▶ **TASK PROMPT**
Please return exactly the lines from the top of the data through the line that contains "Inviti | Biglietto premium con tre", and skip all pictures.

▶ **DATA FOR ANALYSIS**
+ + + + +

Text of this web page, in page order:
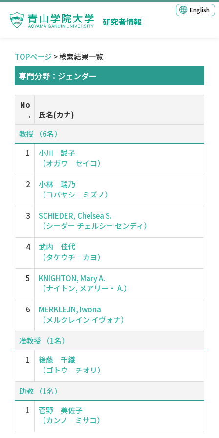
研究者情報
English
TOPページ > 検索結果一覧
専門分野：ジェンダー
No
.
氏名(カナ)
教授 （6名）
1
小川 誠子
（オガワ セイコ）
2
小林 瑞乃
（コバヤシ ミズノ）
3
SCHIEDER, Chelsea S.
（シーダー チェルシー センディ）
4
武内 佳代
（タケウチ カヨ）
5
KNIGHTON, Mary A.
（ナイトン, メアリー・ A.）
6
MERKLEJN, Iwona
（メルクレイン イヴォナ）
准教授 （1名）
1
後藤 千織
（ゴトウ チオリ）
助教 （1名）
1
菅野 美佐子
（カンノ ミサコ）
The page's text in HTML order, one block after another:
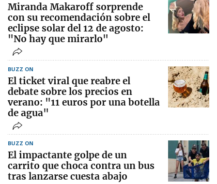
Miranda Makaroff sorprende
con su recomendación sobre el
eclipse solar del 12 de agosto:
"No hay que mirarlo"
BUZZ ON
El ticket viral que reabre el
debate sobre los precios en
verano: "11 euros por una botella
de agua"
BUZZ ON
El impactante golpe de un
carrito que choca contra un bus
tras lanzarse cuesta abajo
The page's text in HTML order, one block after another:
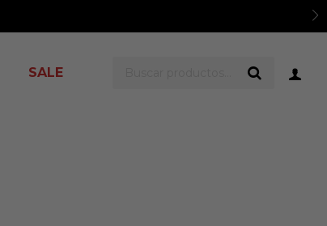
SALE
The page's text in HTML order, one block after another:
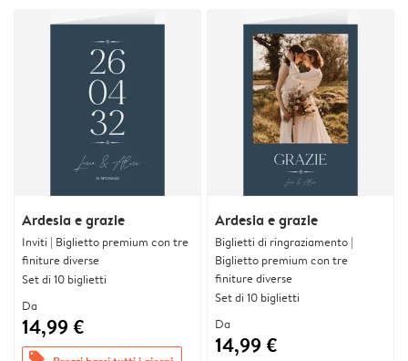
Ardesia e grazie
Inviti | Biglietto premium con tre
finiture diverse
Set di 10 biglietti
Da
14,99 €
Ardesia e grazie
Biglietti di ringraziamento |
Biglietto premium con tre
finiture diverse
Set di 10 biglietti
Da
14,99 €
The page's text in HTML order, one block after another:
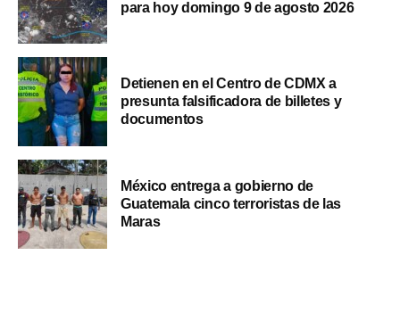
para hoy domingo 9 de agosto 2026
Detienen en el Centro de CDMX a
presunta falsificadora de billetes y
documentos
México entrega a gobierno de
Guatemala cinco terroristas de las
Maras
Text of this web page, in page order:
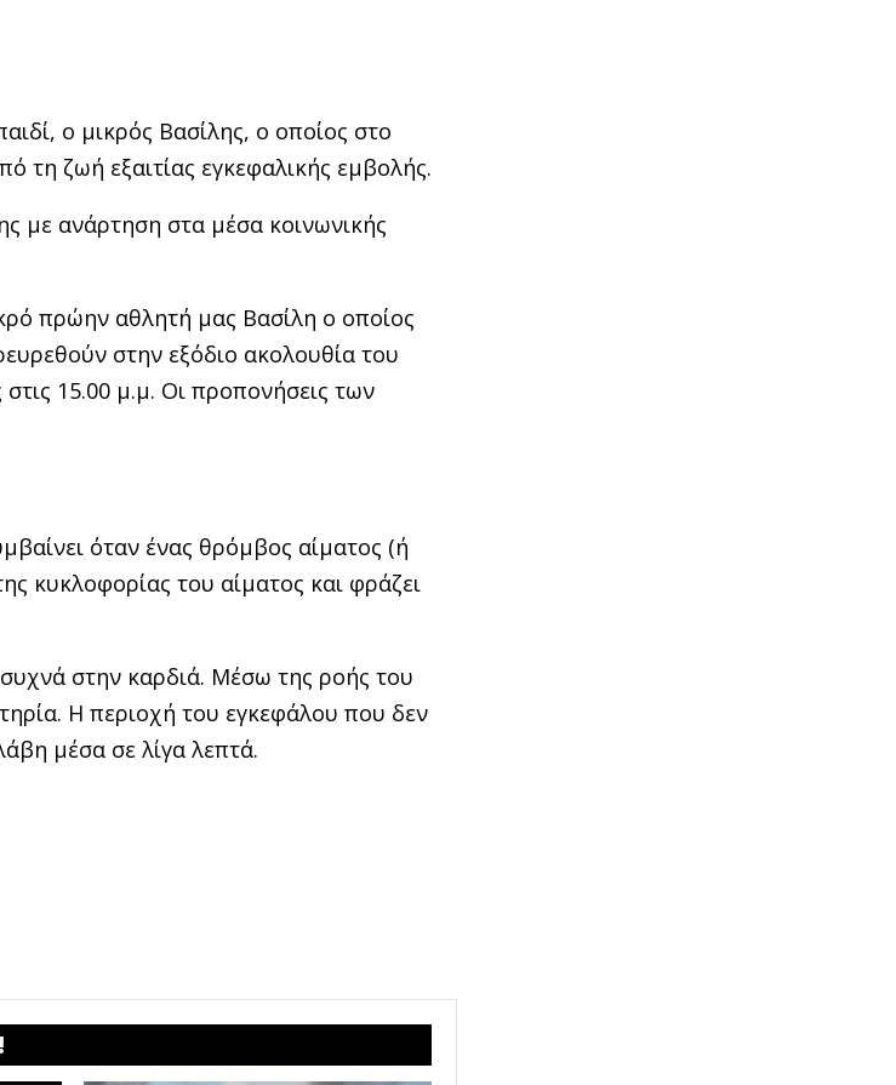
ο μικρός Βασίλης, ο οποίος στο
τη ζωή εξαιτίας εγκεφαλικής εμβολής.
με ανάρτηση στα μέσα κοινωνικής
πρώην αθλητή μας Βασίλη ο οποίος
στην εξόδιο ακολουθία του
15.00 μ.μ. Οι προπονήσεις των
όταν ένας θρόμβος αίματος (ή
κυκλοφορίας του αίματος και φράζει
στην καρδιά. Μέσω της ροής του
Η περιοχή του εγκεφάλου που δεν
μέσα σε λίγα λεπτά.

+ + + + +

▶ **TASK ANSWER**
Text of this web page, in page order:
研究者情報
English
TOPページ > 検索結果一覧
専門分野：ジェンダー
No
.
氏名(カナ)
教授 （6名）
1
小川 誠子
（オガワ セイコ）
2
小林 瑞乃
（コバヤシ ミズノ）
3
SCHIEDER, Chelsea S.
（シーダー チェルシー センディ）
4
武内 佳代
（タケウチ カヨ）
5
KNIGHTON, Mary A.
（ナイトン, メアリー・ A.）
6
MERKLEJN, Iwona
（メルクレイン イヴォナ）
准教授 （1名）
1
後藤 千織
（ゴトウ チオリ）
助教 （1名）
1
菅野 美佐子
（カンノ ミサコ）
The page's text in HTML order, one block after another:
Miranda Makaroff sorprende
con su recomendación sobre el
eclipse solar del 12 de agosto:
"No hay que mirarlo"
BUZZ ON
El ticket viral que reabre el
debate sobre los precios en
verano: "11 euros por una botella
de agua"
BUZZ ON
El impactante golpe de un
carrito que choca contra un bus
tras lanzarse cuesta abajo
The page's text in HTML order, one block after another:
SALE
The page's text in HTML order, one block after another:
Ardesia e grazie
Inviti | Biglietto premium con tre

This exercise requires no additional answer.